Each time you take a snapshot – which is usually called a ‘commit’ – you describe what you just changed and your snapshot gets a unique ID.

That description and ID are saved in the project’s history forever, and anyone can go back, find them, and revisit the files at that point.

Since each team member is working on their own copy of the original, team members can have the ability, and authority, to vet each others’ changes before they’re merged into the origin. It is astonishing how many tiny changes get picked up at this point.

This approach makes a bunch of useful things possible:

Backup and restore: each snapshot (commit) is saved, usually to a safe place online, and you can find and roll back to it.
Synchronization: each team member can get the latest version of a project online anywhere, any time.
Reset your work: if you really break your own copy of a project, you can throw it away and check out the last working version from the origin again.
Find old, hidden mistakes: sometimes you discover that a mistake was introduced a long time ago, and you want to see when and why that happened. You can see the history of any one paragraph of text.
A story of changes: since everyone describes their changes as they make them, usually in a one-liner description, it’s easy to read the history of a project and see how it evolved.
Tracking attribution: each person’s contributions carry their name and email address. So you can easily see who changed what through a project’s history.
Branches: a branch is a copy of your copy of a project – a kind of alternative reality. You use branches to try out alternative options for content or features. If the changes in your branch work out well, you just merge them into your main project. Each branch tracks its changes separately.

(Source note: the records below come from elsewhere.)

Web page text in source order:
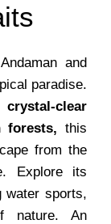
and
paradise.
crystal-clear
forests, this
from the
Explore its
water sports,
nature. An
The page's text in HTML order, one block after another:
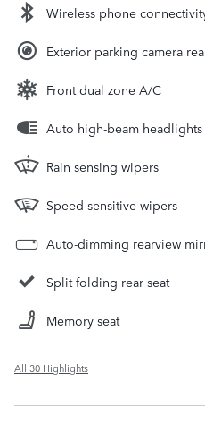
Wireless phone
Exterior parking camera
Front dual zone A/C
Auto high-beam headlights
Rain sensing wipers
Speed sensitive wipers
Auto-dimming rearview
Split folding rear seat
Memory seat
All 30 Highlights
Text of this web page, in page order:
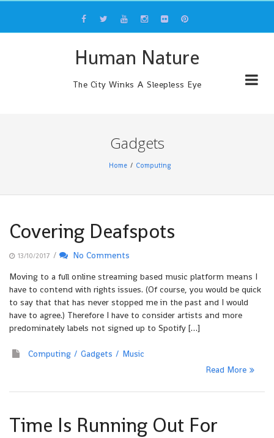
content
Human Nature
The City Winks A Sleepless Eye
Gadgets
Home Computing
Covering Deafspots
13/10/2017 /
No Comments
Moving to a full online streaming based music platform means I
have to contend with rights issues. (Of course, you would be quick
to say that that has never stopped me in the past and I would
have to agree.) Therefore I have to consider artists and more
predominately labels not signed up to Spotify […]
Computing Gadgets
Music
Read More
Time Is Running Out For

The downside of this kind of version control is that it is hard to learn. Braches and occasionally conflicting versions can be confusing. You need a level head to resolve problems when they do crop up.

The most popular software for this kind of version control is called Git. In Git, a project is a directory (a folder) whose contents are tracked. We call that directory or project a repository – or ‘repo’ for short.

Git basics

Git can be used from the command line or with Git software that provides a graphical user interface (GUI), like GitHub Desktop. The GUI effectively handles Git commands for you behind the scenes, and gives you a visual view of what’s going on.

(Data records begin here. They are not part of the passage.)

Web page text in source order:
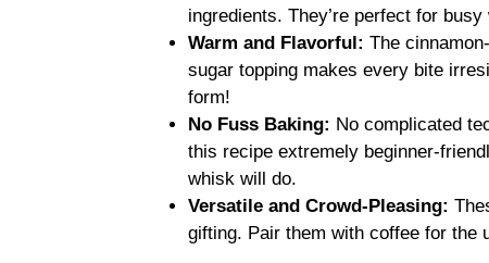
ingredients. They’re perfect for
Warm and Flavorful: The
sugar topping makes every bite
form!
No Fuss Baking: No complicated
this recipe extremely beginner-
whisk will do.
Versatile and Crowd-Pleasing:
gifting. Pair them with coffee for the
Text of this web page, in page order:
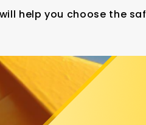
help you choose the
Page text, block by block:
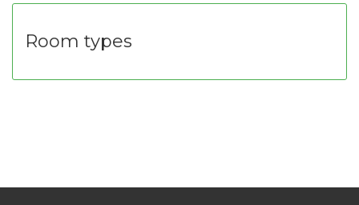
Room types
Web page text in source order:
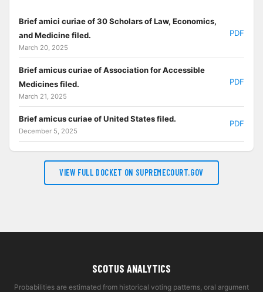
Brief amici curiae of 30 Scholars of Law, Economics,
and Medicine filed.
March 20, 2025
PDF
Brief amicus curiae of Association for Accessible
Medicines filed.
March 21, 2025
PDF
Brief amicus curiae of United States filed.
December 5, 2025
PDF
VIEW FULL DOCKET ON SUPREMECOURT.GOV
SCOTUS ANALYTICS
Probabilities are estimated from historical voting patterns, oral argument
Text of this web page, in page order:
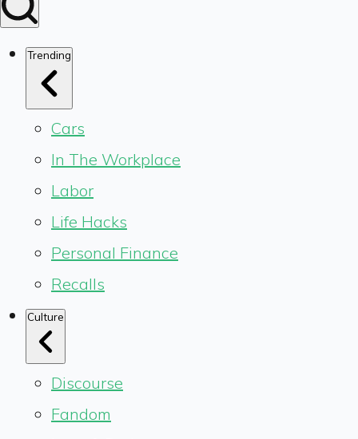
Trending
Cars
In The Workplace
Labor
Life Hacks
Personal Finance
Recalls
Culture
Discourse
Fandom
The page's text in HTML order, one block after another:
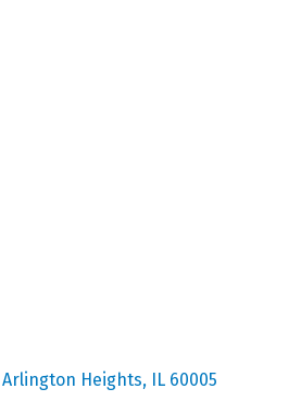
Arlington Heights IL 60005
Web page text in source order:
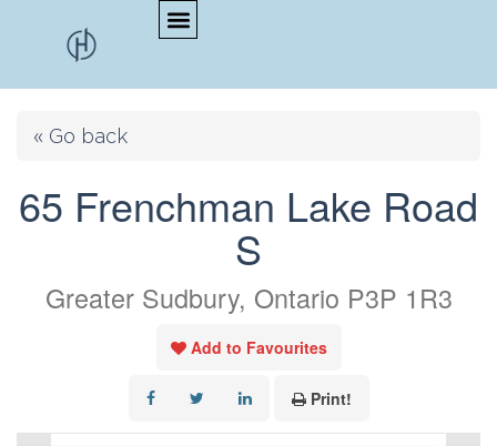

Here are the most common Git commands, and what they do. If you’re using Git from the command line, you’d type these in while in the project folder.

git status: the current state of the repository. Use this often!
git init: starts Git tracking the contents of the folder, by creating a .git folder inside it. You do this once at the beginning of a project.
git add: tell Git to start tracking a new file, as in git add chapter1.md.
git commit: take a snapshot of the project.

It’s best to add your description of your changes here, too, in this command: git commit -m "Your description here."
git pull: get the latest changes (e.g. changes from your collaborators).
git push: send your committed changes for others to access.

There is much more to Git, but you’ll use just those commands 90 per cent of the time.